==== Supplied records ====

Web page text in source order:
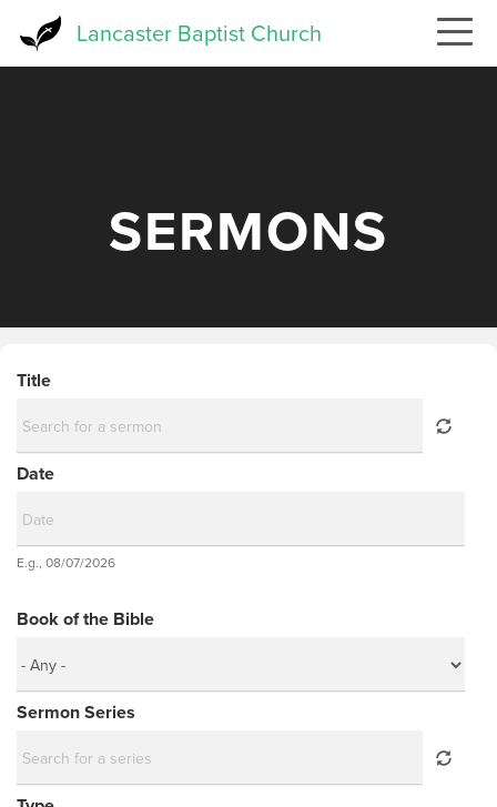
Lancaster Baptist Church
SERMONS
Title
Date
Date
E.g., 08/07/2026
Book of the Bible
Sermon Series
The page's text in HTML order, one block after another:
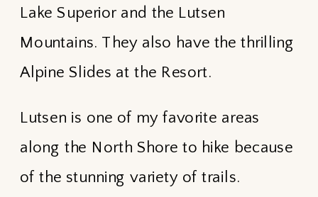
Lake Superior and the Lutsen
Mountains. They also have the thrilling
Alpine Slides at the Resort.
Lutsen is one of my favorite areas
along the North Shore to hike because
of the stunning variety of trails.
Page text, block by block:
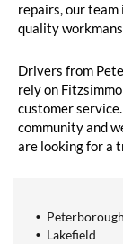
repairs, our
quality
Drivers from
rely on
customer
community and
are looking for a
Peterborough
Lakefield
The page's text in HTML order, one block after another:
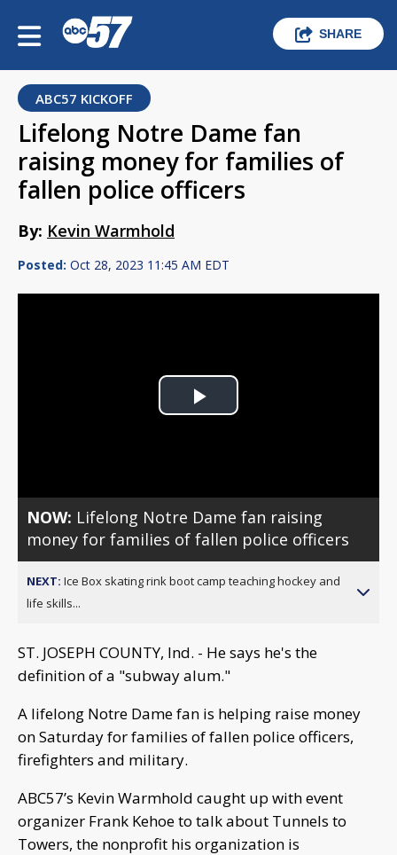
SHARE
ABC57 KICKOFF
Lifelong Notre Dame fan
raising money for families of
fallen police officers
By: Kevin Warmhold
Posted: Oct 28, 2023 11:45 AM EDT
Play
NOW: Lifelong Notre Dame fan raising
money for families of fallen police officers
NEXT: Ice Box skating rink boot camp teaching hockey and
life skills...
ST. JOSEPH COUNTY, Ind. - He says he's the
definition of a "subway alum."
A lifelong Notre Dame fan is helping raise money
on Saturday for families of fallen police officers,
firefighters and military.
ABC57’s Kevin Warmhold caught up with event
organizer Frank Kehoe to talk about Tunnels to
Towers, the nonprofit his organization is
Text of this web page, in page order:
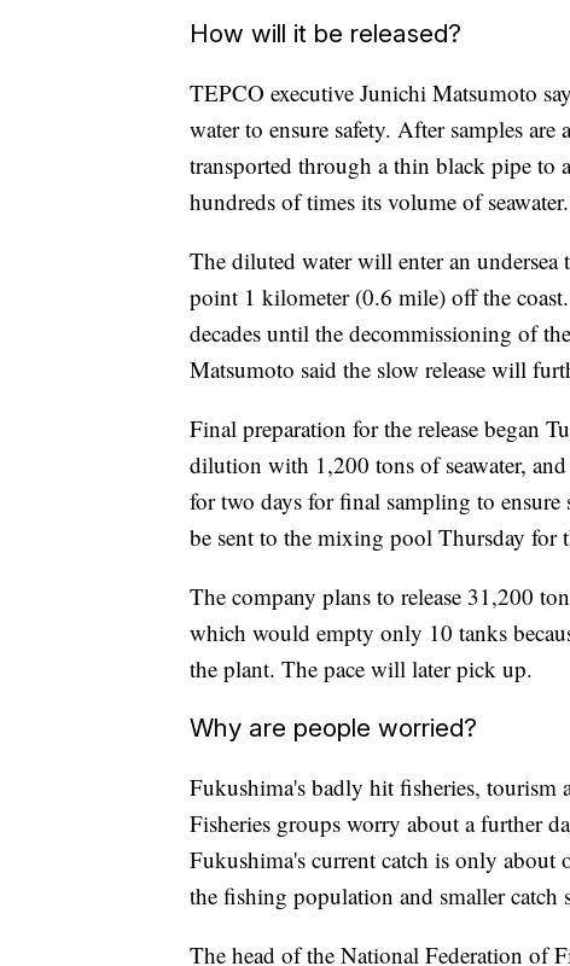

====

• **Exercise aim**
Excluding the pictures, output every entry above without alteration.

• **Solution**
Web page text in source order:
Lancaster Baptist Church
SERMONS
Title
Date
Date
E.g., 08/07/2026
Book of the Bible
Sermon Series
The page's text in HTML order, one block after another:
Lake Superior and the Lutsen
Mountains. They also have the thrilling
Alpine Slides at the Resort.
Lutsen is one of my favorite areas
along the North Shore to hike because
of the stunning variety of trails.
Page text, block by block:
repairs, our
quality
Drivers from
rely on
customer
community and
are looking for a
Peterborough
Lakefield
The page's text in HTML order, one block after another:
SHARE
ABC57 KICKOFF
Lifelong Notre Dame fan
raising money for families of
fallen police officers
By: Kevin Warmhold
Posted: Oct 28, 2023 11:45 AM EDT
Play
NOW: Lifelong Notre Dame fan raising
money for families of fallen police officers
NEXT: Ice Box skating rink boot camp teaching hockey and
life skills...
ST. JOSEPH COUNTY, Ind. - He says he's the
definition of a "subway alum."
A lifelong Notre Dame fan is helping raise money
on Saturday for families of fallen police officers,
firefighters and military.
ABC57’s Kevin Warmhold caught up with event
organizer Frank Kehoe to talk about Tunnels to
Towers, the nonprofit his organization is
Text of this web page, in page order:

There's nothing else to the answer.